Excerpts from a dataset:
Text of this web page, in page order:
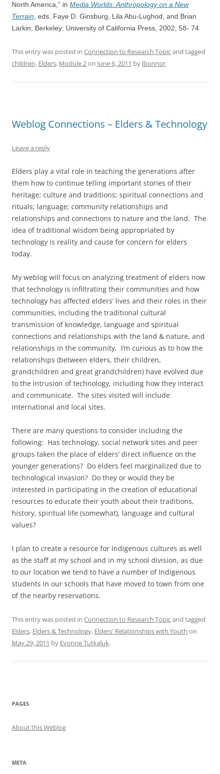
North America,” in Media Worlds: Anthropology on a New
Terrain , eds. Faye D. Ginsburg, Lila Abu-Lughod, and Brian
Larkin, Berkeley: University of California Press, 2002, 58- 74
This entry was posted in Connection to Research Topicand tagged
children, Elders, Module 2on June 6, 2011 by lbonnor.
Weblog Connections – Elders & Technology
Leave a reply
Elders play a vital role in teaching the generations after
them how to continue telling important stories of their
heritage; culture and traditions; spiritual connections and
rituals; language; community relationships and
relationships and connections to nature and the land. The
idea of traditional wisdom being appropriated by
technology is reality and cause for concern for elders
today.
My weblog will focus on analyzing treatment of elders now
that technology is infiltrating their communities and how
technology has affected elders’ lives and their roles in their
communities, including the traditional cultural
transmission of knowledge, language and spiritual
connections and relationships with the land & nature, and
relationships in the community. I’m curious as to how the
relationships (between elders, their children,
grandchildren and great grandchildren) have evolved due
to the intrusion of technology, including how they interact
and communicate. The sites visited will include
international and local sites.
There are many questions to consider including the
following: Has technology, social network sites and peer
groups taken the place of elders’ direct influence on the
younger generations? Do elders feel marginalized due to
technological invasion? Do they or would they be
interested in participating in the creation of educational
resources to educate their youth about their traditions,
history, spiritual life (somewhat), language and cultural
values?
I plan to create a resource for Indigenous cultures as well
as the staff at my school and in my school division, as due
to our location we tend to have a number of Indigenous
students in our schools that have moved to town from one
of the nearby reservations.
This entry was posted in Connection to Research Topicand tagged
Elders, Elders & Technology, Elders' Relationships with Youth on
May 29, 2011 by Evonne Tutkaluk.
PAGES
About this Weblog
META
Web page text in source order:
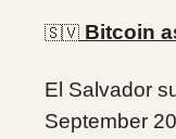
🇸🇻 Bitcoin
El Salvador
September
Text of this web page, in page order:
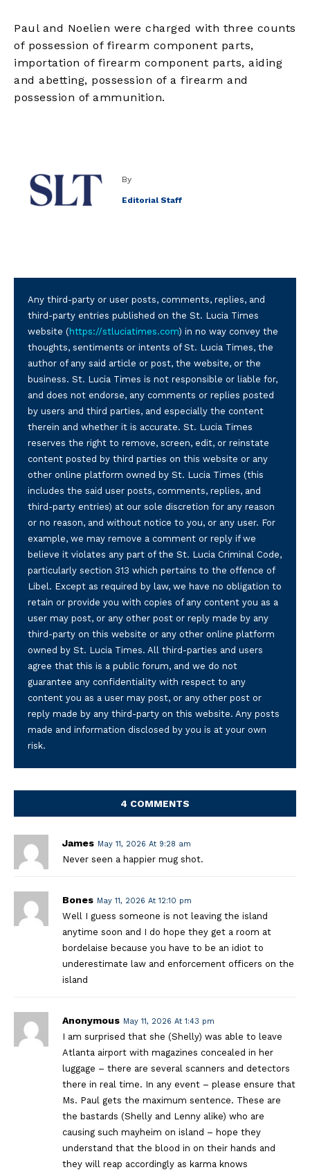
Paul and Noelien were charged with three counts
of possession of firearm component parts,
importation of firearm component parts, aiding
and abetting, possession of a firearm and
possession of ammunition.
By
Editorial Staff
Any third-party or user posts, comments, replies, and
third-party entries published on the St. Lucia Times
website ( https://stluciatimes.com) in no way convey the
thoughts, sentiments or intents of St. Lucia Times, the
author of any said article or post, the website, or the
business. St. Lucia Times is not responsible or liable for,
and does not endorse, any comments or replies posted
by users and third parties, and especially the content
therein and whether it is accurate. St. Lucia Times
reserves the right to remove, screen, edit, or reinstate
content posted by third parties on this website or any
other online platform owned by St. Lucia Times (this
includes the said user posts, comments, replies, and
third-party entries) at our sole discretion for any reason
or no reason, and without notice to you, or any user. For
example, we may remove a comment or reply if we
believe it violates any part of the St. Lucia Criminal Code,
particularly section 313 which pertains to the offence of
Libel. Except as required by law, we have no obligation to
retain or provide you with copies of any content you as a
user may post, or any other post or reply made by any
third-party on this website or any other online platform
owned by St. Lucia Times. All third-parties and users
agree that this is a public forum, and we do not
guarantee any confidentiality with respect to any
content you as a user may post, or any other post or
reply made by any third-party on this website. Any posts
made and information disclosed by you is at your own
risk.
4 COMMENTS
James May 11, 2026 At 9:28 am
Never seen a happier mug shot.
Bones May 11, 2026 At 12:10 pm
Well I guess someone is not leaving the island
anytime soon and I do hope they get a room at
bordelaise because you have to be an idiot to
underestimate law and enforcement officers on the
island
Anonymous May 11, 2026 At 1:43 pm
I am surprised that she (Shelly) was able to leave
Atlanta airport with magazines concealed in her
luggage – there are several scanners and detectors
there in real time. In any event – please ensure that
Ms. Paul gets the maximum sentence. These are
the bastards (Shelly and Lenny alike) who are
causing such mayheim on island – hope they
understand that the blood in on their hands and
they will reap accordingly as karma knows
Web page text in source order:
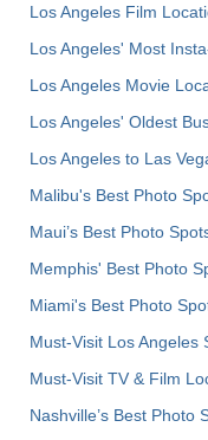
Los Angeles Film
Los Angeles' Most
Los Angeles Movie
Los Angeles' Oldest
Los Angeles to Las
Malibu's Best Photo
Maui’s Best Photo
Memphis' Best Photo
Miami's Best Photo
Must-Visit Los Angeles
Must-Visit TV & Film
Nashville’s Best Photo
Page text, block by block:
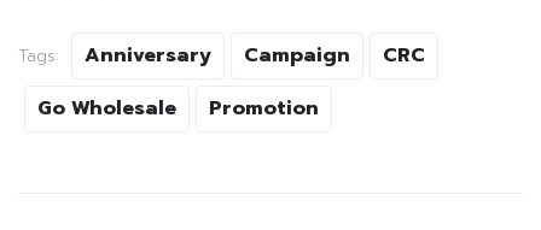
Tags: Anniversary Campaign
CRC
Go Wholesale
Promotion
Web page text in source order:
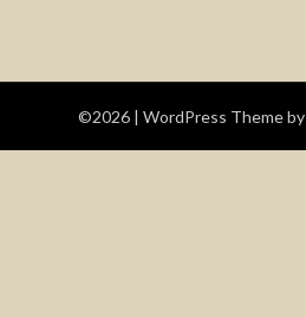
©2026 | WordPress Theme by
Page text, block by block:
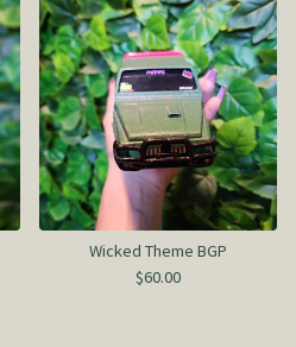
Wicked Theme BGP
$60.00
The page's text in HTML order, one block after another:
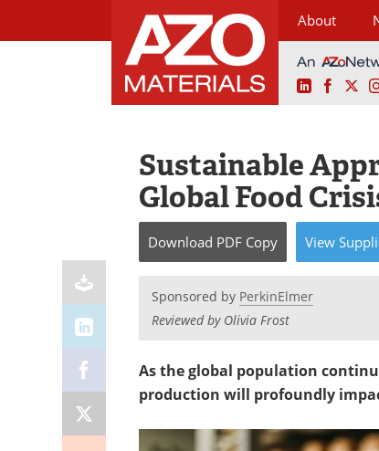
About
LinkedIn
Sustainable
Global Food
Download PDF Copy View
Sponsored by PerkinElmer
Reviewed by Olivia Frost
As the global population
production will profoundly
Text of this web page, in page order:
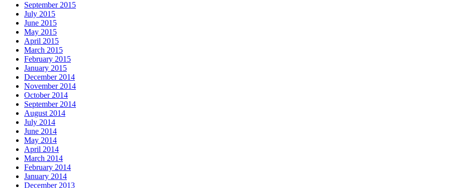
September 2015
July 2015
June 2015
May 2015
April 2015
March 2015
February 2015
January 2015
December 2014
November 2014
October 2014
September 2014
August 2014
July 2014
June 2014
May 2014
April 2014
March 2014
February 2014
January 2014
December 2013
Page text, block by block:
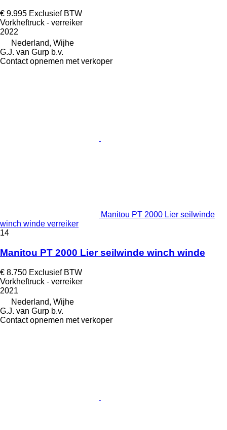
€ 9.995 Exclusief BTW
Vorkheftruck - verreiker
2022
Nederland, Wijhe
G.J. van Gurp b.v.
Contact opnemen met verkoper
Manitou PT 2000 Lier seilwinde
winch winde verreiker
14
Manitou PT 2000 Lier seilwinde winch winde
€ 8.750 Exclusief BTW
Vorkheftruck - verreiker
2021
Nederland, Wijhe
G.J. van Gurp b.v.
Contact opnemen met verkoper
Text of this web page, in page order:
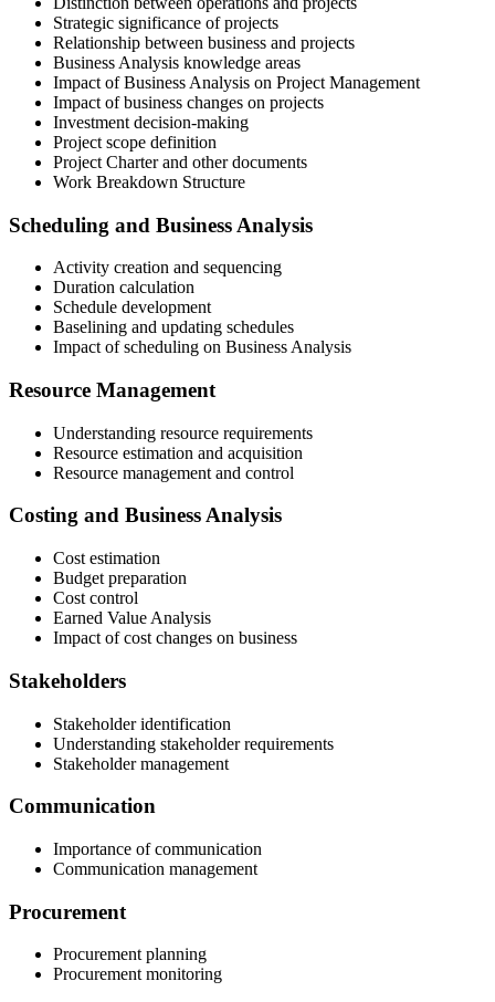
Strategic significance of projects
Relationship between business and projects
Business Analysis knowledge areas
Impact of Business Analysis on Project Management
Impact of business changes on projects
Investment decision-making
Project scope definition
Project Charter and other documents
Work Breakdown Structure
Scheduling and Business Analysis
Activity creation and sequencing
Duration calculation
Schedule development
Baselining and updating schedules
Impact of scheduling on Business Analysis
Resource Management
Understanding resource requirements
Resource estimation and acquisition
Resource management and control
Costing and Business Analysis
Cost estimation
Budget preparation
Cost control
Earned Value Analysis
Impact of cost changes on business
Stakeholders
Stakeholder identification
Understanding stakeholder requirements
Stakeholder management
Communication
Importance of communication
Communication management
Procurement
Procurement planning
Procurement monitoring
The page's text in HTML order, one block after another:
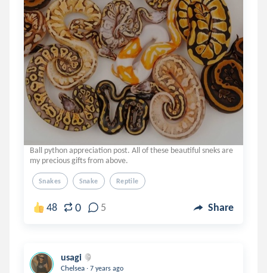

EXERCISE DIRECTIONS: Your answer must be the lines from the opening line of the entries through the line holding "Leave a reply", written out exactly and without any picture.

OUTPUT OF THE EXERCISE:
Text of this web page, in page order:
North America,” in Media Worlds: Anthropology on a New
Terrain , eds. Faye D. Ginsburg, Lila Abu-Lughod, and Brian
Larkin, Berkeley: University of California Press, 2002, 58- 74
This entry was posted in Connection to Research Topicand tagged
children, Elders, Module 2on June 6, 2011 by lbonnor.
Weblog Connections – Elders & Technology
Leave a reply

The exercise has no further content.